→ **SUPPLIED INFORMATION**:
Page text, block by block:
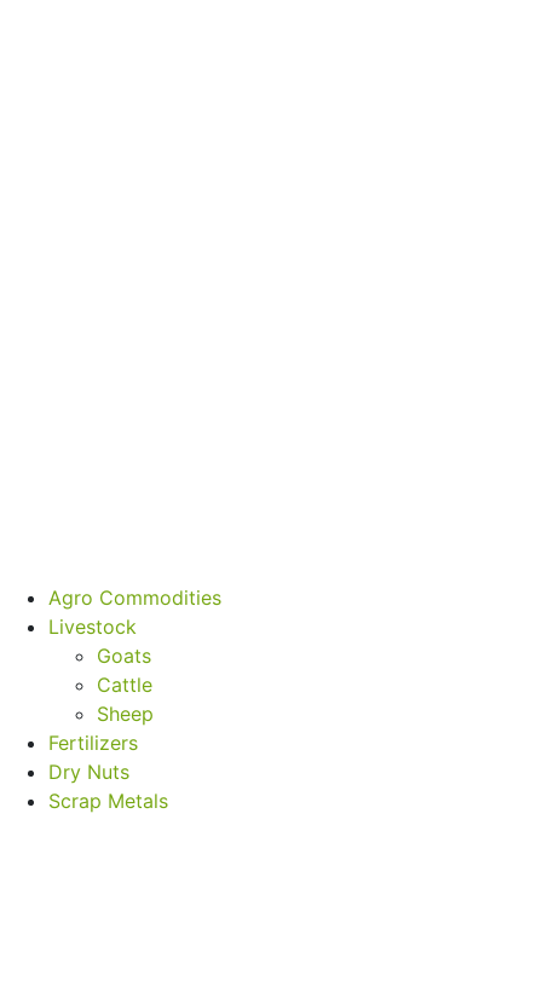
Agro Commodities
Livestock
Goats
Cattle
Sheep
Fertilizers
Dry Nuts
Scrap Metals
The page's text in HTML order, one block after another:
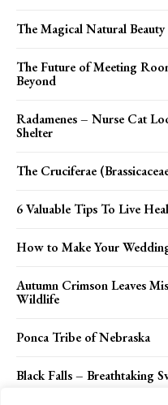
The Magical Natural
The Future of Meeting
Beyond
Radamenes – Nurse Cat
Shelter
The Cruciferae
6 Valuable Tips To Live
How to Make Your
Autumn Crimson Leaves
Wildlife
Ponca Tribe of Nebraska
Black Falls – Breathtaking
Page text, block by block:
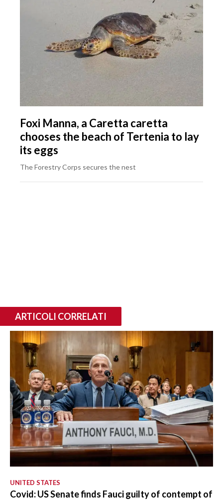
Foxi Manna, a Caretta caretta
chooses the beach of Tertenia to lay
its eggs
The Forestry Corps secures the nest
ARTICOLI CORRELATI
UNITED STATES
Covid: US Senate finds Fauci guilty of contempt of
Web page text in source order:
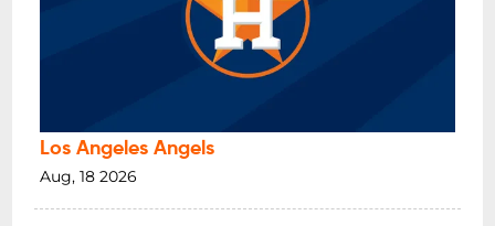
Los Angeles Angels
Aug, 18 2026
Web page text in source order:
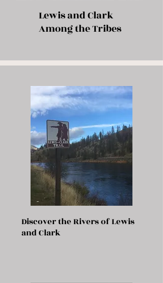
Lewis and Clark
Among the Tribes
Discover the Rivers of Lewis
and Clark
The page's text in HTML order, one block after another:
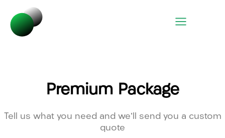
Premium Package
Tell us what you need and we’ll send you a custom
quote
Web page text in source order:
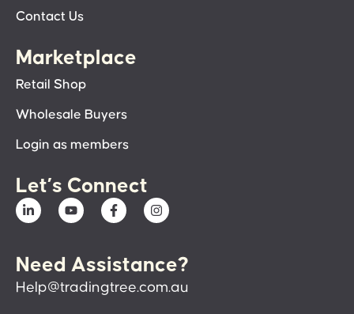
Contact Us
Marketplace
Retail Shop
Wholesale Buyers
Login as members
Let’s Connect
Need Assistance?
Help@tradingtree.com.au
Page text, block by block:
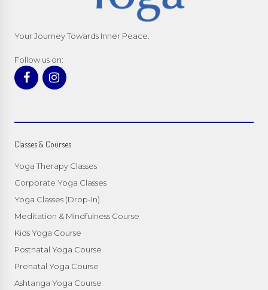
Your Journey Towards Inner Peace.
Follow us on:
Classes & Courses
Yoga Therapy Classes
Corporate Yoga Classes
Yoga Classes (Drop-In)
Meditation & Mindfulness Course
Kids Yoga Course
Postnatal Yoga Course
Prenatal Yoga Course
Ashtanga Yoga Course
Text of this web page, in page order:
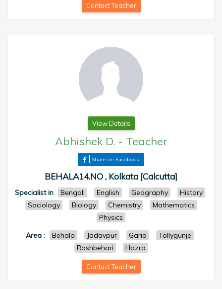
Contact Teacher
View Details
Abhishek D. - Teacher
Share on Facebook
BEHALA14.NO , Kolkata [Calcutta]
Specialist in Bengali English Geography
History
Sociology
Biology Chemistry
Mathematics
Physics
Area : Behala Jadavpur Garia
Tollygunje
Rashbehari
Hazra
Contact Teacher
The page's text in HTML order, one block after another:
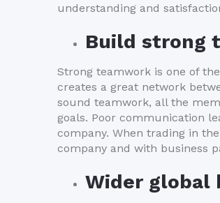
understanding and
Build strong
Strong teamwork is one of
creates a great network
sound teamwork, all the
goals. Poor communication
company. When trading in
company and with business
Wider global
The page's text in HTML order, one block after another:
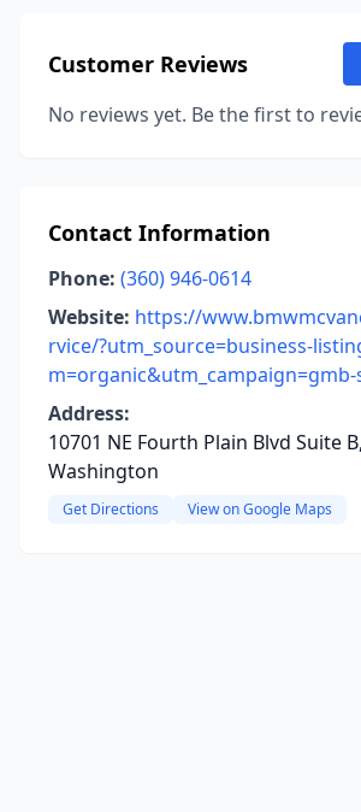
Customer Reviews
No reviews yet. Be the first to
Contact Information
Phone: (360) 946-0614
Website: https://
rvice/?utm_source=business-
m=organic&utm_campaign=gmb-
Address:
10701 NE Fourth Plain Blvd Suite
Washington
Get Directions View on Google Maps
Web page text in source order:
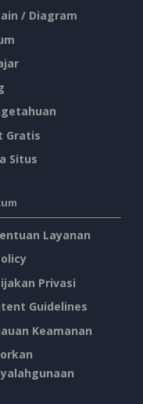
/ Diagram
Gratis
Situs
Layanan
Privasi
Guidelines
Keamanan
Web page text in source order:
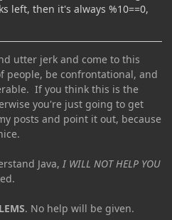
left, then it's always %10==0,
utter jerk and come to this
people, be confrontational, and
If you think this is the
you're just going to get
posts and point it out, because
Java, I WILL NOT HELP YOU
. No help will be given.
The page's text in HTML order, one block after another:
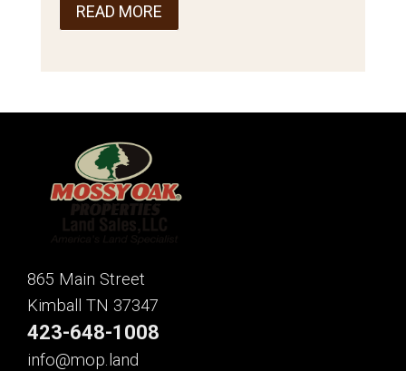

→ **REQUIREMENT**: Retype all of the material above exactly; the pictures stay out.

→ **FINAL ANSWER**:
Page text, block by block:
Agro Commodities
Livestock
Goats
Cattle
Sheep
Fertilizers
Dry Nuts
Scrap Metals
The page's text in HTML order, one block after another:
The Magical Natural
The Future of Meeting
Beyond
Radamenes – Nurse Cat
Shelter
The Cruciferae
6 Valuable Tips To Live
How to Make Your
Autumn Crimson Leaves
Wildlife
Ponca Tribe of Nebraska
Black Falls – Breathtaking
Page text, block by block:
Foxi Manna, a Caretta caretta
chooses the beach of Tertenia to lay
its eggs
The Forestry Corps secures the nest
ARTICOLI CORRELATI
UNITED STATES
Covid: US Senate finds Fauci guilty of contempt of
Web page text in source order:
Los Angeles Angels
Aug, 18 2026
Web page text in source order:
Lewis and Clark
Among the Tribes
Discover the Rivers of Lewis
and Clark
The page's text in HTML order, one block after another:
Premium Package
Tell us what you need and we’ll send you a custom
quote
Web page text in source order:
Contact Us
Marketplace
Retail Shop
Wholesale Buyers
Login as members
Let’s Connect
Need Assistance?
Help@tradingtree.com.au
Page text, block by block:
Your Journey Towards Inner Peace.
Follow us on:
Classes & Courses
Yoga Therapy Classes
Corporate Yoga Classes
Yoga Classes (Drop-In)
Meditation & Mindfulness Course
Kids Yoga Course
Postnatal Yoga Course
Prenatal Yoga Course
Ashtanga Yoga Course
Text of this web page, in page order:
Contact Teacher
View Details
Abhishek D. - Teacher
Share on Facebook
BEHALA14.NO , Kolkata [Calcutta]
Specialist in Bengali English Geography
History
Sociology
Biology Chemistry
Mathematics
Physics
Area : Behala Jadavpur Garia
Tollygunje
Rashbehari
Hazra
Contact Teacher
The page's text in HTML order, one block after another:
understanding and
Build strong
Strong teamwork is one of
creates a great network
sound teamwork, all the
goals. Poor communication
company. When trading in
company and with business
Wider global
The page's text in HTML order, one block after another:
Customer Reviews
No reviews yet. Be the first to
Contact Information
Phone: (360) 946-0614
Website: https://
rvice/?utm_source=business-
m=organic&utm_campaign=gmb-
Address:
10701 NE Fourth Plain Blvd Suite
Washington
Get Directions View on Google Maps
Web page text in source order:
/ Diagram
Gratis
Situs
Layanan
Privasi
Guidelines
Keamanan
Web page text in source order:
left, then it's always %10==0,
utter jerk and come to this
people, be confrontational, and
If you think this is the
you're just going to get
posts and point it out, because
Java, I WILL NOT HELP YOU
. No help will be given.
The page's text in HTML order, one block after another:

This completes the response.